Recorded data:
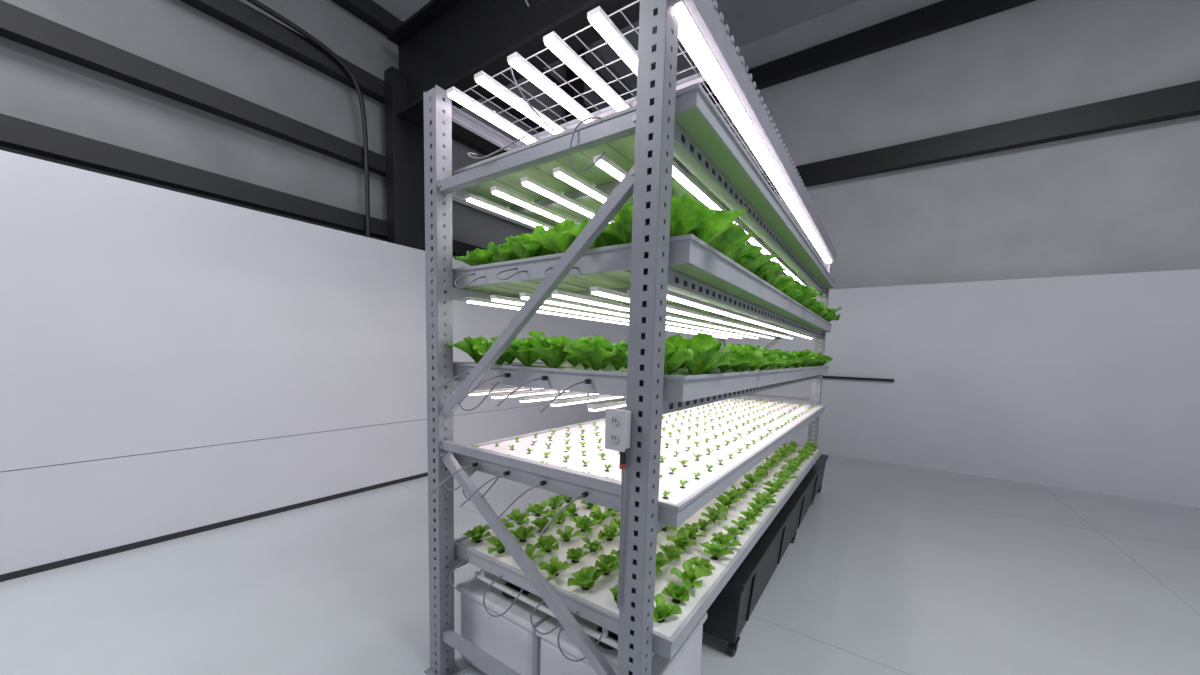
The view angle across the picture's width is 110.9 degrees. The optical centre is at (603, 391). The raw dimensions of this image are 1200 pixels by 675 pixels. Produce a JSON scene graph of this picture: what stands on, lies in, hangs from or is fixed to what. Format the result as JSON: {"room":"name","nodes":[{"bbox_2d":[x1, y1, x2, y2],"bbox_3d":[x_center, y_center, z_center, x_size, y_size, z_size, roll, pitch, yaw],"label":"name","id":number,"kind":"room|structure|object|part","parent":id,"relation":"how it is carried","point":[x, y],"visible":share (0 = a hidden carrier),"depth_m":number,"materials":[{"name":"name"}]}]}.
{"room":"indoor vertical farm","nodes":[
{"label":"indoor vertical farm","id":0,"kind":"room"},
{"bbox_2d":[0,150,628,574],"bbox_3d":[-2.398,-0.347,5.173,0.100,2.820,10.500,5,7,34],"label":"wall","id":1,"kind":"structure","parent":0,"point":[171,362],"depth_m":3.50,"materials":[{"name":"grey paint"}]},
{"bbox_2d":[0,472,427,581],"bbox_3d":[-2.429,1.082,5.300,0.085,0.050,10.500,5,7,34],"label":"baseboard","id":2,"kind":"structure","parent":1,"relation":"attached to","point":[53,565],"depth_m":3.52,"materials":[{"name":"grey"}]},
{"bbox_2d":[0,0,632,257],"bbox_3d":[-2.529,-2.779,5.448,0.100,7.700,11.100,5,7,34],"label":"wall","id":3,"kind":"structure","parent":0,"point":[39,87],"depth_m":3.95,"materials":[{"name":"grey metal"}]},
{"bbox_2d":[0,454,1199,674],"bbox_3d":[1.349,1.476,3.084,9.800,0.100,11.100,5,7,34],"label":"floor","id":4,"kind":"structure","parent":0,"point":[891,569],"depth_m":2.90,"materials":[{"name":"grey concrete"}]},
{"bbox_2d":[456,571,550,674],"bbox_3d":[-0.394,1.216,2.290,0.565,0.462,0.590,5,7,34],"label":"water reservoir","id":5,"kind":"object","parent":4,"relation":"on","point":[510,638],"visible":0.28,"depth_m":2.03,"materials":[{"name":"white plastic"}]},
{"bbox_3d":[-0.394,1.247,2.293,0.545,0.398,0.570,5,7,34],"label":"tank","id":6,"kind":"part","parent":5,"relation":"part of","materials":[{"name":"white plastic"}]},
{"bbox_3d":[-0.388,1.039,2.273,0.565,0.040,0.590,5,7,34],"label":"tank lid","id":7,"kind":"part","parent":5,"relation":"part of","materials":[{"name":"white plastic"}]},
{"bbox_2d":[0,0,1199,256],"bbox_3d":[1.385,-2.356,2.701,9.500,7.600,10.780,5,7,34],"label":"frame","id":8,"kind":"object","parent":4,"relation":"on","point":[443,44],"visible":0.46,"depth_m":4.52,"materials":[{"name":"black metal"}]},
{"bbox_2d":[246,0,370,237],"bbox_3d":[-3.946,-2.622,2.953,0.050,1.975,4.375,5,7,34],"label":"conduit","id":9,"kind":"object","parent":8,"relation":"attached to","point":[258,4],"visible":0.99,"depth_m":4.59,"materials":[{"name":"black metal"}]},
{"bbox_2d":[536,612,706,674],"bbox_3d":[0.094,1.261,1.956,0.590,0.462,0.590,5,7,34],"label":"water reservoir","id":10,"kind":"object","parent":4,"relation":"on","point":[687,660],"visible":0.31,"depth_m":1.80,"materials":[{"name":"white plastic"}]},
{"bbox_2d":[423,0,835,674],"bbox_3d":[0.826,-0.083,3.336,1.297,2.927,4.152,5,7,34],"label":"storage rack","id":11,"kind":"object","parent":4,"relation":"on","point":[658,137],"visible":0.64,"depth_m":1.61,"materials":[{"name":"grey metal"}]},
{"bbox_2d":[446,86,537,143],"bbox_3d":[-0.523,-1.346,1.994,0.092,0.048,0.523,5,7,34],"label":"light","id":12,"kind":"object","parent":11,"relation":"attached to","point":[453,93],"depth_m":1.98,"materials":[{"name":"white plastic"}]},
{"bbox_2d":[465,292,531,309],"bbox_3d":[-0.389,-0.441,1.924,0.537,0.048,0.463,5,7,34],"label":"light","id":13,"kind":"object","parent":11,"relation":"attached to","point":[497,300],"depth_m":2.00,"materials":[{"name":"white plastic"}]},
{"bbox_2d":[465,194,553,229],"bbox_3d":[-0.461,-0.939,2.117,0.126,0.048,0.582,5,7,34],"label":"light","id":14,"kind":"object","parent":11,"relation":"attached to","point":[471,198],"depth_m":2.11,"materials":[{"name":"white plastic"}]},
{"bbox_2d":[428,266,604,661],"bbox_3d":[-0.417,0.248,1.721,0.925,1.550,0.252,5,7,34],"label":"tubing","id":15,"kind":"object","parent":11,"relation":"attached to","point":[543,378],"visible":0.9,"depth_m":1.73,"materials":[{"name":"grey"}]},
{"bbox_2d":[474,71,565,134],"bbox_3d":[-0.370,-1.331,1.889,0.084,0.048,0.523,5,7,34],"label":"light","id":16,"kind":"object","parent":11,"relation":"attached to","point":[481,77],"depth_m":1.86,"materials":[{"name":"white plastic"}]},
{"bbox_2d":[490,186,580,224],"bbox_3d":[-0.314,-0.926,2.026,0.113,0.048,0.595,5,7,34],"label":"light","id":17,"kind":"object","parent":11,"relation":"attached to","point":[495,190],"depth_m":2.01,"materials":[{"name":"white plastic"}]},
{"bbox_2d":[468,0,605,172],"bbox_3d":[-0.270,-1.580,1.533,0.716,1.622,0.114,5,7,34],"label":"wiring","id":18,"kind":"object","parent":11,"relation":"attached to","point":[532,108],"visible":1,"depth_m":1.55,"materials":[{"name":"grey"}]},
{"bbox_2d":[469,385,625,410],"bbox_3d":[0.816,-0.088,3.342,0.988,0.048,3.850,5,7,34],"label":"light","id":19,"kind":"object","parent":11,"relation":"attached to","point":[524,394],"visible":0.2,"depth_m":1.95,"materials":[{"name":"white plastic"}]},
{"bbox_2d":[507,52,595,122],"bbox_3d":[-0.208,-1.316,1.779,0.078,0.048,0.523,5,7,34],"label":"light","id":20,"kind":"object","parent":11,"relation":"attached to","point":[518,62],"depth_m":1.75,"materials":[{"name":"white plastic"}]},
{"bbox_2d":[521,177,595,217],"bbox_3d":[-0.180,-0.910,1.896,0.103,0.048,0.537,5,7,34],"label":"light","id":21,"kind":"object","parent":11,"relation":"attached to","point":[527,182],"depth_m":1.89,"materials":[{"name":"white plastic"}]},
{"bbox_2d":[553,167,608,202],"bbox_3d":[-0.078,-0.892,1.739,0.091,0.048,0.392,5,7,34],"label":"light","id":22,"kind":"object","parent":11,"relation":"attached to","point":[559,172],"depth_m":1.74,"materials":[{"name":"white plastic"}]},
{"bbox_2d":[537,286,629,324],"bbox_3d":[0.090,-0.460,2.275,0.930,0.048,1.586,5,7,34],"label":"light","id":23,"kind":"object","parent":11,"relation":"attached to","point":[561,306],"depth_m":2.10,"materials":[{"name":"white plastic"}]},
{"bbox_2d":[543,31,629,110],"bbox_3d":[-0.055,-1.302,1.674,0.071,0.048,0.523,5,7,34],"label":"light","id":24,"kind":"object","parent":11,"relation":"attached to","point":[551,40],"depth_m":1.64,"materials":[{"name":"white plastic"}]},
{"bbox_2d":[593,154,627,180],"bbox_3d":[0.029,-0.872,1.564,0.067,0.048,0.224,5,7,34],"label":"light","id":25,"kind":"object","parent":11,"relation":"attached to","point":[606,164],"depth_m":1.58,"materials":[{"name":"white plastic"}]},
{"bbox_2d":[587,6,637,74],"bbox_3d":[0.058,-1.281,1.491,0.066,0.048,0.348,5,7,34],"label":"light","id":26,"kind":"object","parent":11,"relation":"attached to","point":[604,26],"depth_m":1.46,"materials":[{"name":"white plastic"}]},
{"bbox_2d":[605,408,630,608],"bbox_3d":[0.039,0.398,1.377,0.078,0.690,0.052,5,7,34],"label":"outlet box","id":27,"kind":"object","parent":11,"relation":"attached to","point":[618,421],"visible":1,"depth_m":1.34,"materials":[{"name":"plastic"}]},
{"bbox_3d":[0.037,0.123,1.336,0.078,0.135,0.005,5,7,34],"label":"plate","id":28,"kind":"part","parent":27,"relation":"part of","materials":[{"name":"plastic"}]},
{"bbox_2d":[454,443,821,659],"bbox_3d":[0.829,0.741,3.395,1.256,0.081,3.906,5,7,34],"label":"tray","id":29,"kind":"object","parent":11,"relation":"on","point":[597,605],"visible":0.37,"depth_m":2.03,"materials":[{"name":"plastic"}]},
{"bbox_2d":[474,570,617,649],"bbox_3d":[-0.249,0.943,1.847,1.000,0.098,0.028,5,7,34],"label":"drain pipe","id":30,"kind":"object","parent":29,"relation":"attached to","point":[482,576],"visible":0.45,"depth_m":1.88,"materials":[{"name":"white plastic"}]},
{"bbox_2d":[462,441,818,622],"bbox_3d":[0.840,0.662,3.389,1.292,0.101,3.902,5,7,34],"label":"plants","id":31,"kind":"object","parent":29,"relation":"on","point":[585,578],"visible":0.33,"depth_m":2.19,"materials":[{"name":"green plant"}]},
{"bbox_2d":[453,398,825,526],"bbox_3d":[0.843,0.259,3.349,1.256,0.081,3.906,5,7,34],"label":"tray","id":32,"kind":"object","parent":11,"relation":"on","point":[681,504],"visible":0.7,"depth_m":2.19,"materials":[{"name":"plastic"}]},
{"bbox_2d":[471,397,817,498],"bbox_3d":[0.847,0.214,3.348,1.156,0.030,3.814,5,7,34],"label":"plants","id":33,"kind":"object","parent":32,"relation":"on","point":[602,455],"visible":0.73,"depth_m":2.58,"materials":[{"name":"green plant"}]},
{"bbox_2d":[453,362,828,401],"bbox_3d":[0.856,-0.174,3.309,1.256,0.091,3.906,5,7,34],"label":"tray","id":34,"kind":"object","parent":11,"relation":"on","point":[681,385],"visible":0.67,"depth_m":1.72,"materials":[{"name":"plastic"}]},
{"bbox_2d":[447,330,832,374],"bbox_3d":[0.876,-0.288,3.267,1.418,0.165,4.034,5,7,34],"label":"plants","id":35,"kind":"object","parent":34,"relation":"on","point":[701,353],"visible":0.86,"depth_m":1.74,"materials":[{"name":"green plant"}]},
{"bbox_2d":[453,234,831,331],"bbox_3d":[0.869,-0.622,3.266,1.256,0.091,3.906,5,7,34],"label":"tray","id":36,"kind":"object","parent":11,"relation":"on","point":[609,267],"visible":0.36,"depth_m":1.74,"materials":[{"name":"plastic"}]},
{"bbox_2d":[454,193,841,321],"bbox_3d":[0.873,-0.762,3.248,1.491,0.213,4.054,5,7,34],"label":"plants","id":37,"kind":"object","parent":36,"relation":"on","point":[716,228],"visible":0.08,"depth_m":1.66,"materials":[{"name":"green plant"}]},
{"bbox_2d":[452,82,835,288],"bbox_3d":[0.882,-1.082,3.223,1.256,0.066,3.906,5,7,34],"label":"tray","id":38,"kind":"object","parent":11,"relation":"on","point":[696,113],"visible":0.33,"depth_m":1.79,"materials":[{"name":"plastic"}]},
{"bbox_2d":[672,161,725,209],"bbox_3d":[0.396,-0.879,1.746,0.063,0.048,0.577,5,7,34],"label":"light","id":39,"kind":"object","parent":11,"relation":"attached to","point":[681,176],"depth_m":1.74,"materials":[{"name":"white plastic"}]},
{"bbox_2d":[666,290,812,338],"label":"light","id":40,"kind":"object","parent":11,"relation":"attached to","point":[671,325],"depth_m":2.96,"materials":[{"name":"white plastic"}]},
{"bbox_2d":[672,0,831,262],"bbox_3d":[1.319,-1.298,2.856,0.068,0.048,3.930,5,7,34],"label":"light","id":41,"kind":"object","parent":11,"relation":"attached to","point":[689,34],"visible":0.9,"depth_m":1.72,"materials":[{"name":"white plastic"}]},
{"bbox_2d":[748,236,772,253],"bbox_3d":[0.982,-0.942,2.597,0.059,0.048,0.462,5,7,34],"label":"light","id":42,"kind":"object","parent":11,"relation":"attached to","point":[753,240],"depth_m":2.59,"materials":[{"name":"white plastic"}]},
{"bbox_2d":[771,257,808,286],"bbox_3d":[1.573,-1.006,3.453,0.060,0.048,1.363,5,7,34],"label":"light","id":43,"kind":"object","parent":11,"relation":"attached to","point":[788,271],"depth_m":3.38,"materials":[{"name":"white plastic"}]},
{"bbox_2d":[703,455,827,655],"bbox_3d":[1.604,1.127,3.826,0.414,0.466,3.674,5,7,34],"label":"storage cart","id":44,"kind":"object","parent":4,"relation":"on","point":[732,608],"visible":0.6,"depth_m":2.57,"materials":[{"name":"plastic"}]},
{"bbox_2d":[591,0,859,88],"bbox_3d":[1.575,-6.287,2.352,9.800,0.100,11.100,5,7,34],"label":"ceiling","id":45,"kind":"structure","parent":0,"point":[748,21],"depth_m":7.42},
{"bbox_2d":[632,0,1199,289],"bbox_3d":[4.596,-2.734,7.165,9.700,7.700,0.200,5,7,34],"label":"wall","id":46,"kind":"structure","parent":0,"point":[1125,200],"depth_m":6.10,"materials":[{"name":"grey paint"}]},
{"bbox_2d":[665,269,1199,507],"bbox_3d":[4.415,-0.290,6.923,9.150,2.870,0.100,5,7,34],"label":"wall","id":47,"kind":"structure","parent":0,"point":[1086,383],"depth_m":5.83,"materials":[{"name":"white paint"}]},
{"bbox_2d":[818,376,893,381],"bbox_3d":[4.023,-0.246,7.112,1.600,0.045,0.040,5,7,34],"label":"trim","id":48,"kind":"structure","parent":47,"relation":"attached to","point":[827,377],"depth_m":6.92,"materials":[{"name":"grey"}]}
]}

#### [YOUR INSTRUCTIONS]
Read through the data above. Report each line that has the word "plant".

#### [ANSWER TO THIS EXERCISE]
{"bbox_2d":[462,441,818,622],"bbox_3d":[0.840,0.662,3.389,1.292,0.101,3.902,5,7,34],"label":"plants","id":31,"kind":"object","parent":29,"relation":"on","point":[585,578],"visible":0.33,"depth_m":2.19,"materials":[{"name":"green plant"}]},
{"bbox_2d":[471,397,817,498],"bbox_3d":[0.847,0.214,3.348,1.156,0.030,3.814,5,7,34],"label":"plants","id":33,"kind":"object","parent":32,"relation":"on","point":[602,455],"visible":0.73,"depth_m":2.58,"materials":[{"name":"green plant"}]},
{"bbox_2d":[447,330,832,374],"bbox_3d":[0.876,-0.288,3.267,1.418,0.165,4.034,5,7,34],"label":"plants","id":35,"kind":"object","parent":34,"relation":"on","point":[701,353],"visible":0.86,"depth_m":1.74,"materials":[{"name":"green plant"}]},
{"bbox_2d":[454,193,841,321],"bbox_3d":[0.873,-0.762,3.248,1.491,0.213,4.054,5,7,34],"label":"plants","id":37,"kind":"object","parent":36,"relation":"on","point":[716,228],"visible":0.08,"depth_m":1.66,"materials":[{"name":"green plant"}]},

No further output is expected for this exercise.